■ Recorded data
- - - -

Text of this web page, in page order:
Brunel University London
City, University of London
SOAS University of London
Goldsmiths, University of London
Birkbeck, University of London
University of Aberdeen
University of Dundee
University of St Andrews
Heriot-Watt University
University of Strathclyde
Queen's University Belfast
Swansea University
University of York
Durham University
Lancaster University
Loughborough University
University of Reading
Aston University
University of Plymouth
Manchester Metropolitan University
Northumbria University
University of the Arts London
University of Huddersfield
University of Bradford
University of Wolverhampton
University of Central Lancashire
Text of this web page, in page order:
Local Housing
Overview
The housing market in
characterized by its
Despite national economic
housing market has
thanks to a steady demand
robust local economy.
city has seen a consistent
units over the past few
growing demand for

- - - -

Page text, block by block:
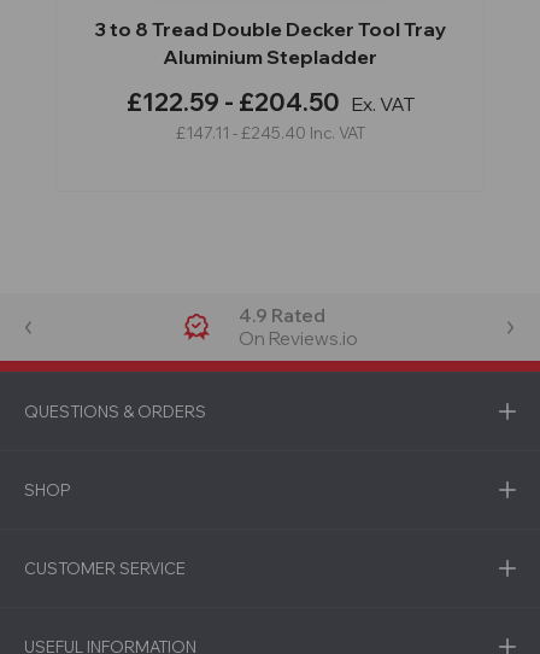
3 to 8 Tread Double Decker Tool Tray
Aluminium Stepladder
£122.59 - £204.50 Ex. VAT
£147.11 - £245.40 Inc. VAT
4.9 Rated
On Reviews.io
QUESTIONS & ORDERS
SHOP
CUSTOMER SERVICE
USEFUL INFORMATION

- - - -

■ Work request
Search the entries for the string "market". Copy every line that has it.

■ Result of the task
The housing market in
housing market has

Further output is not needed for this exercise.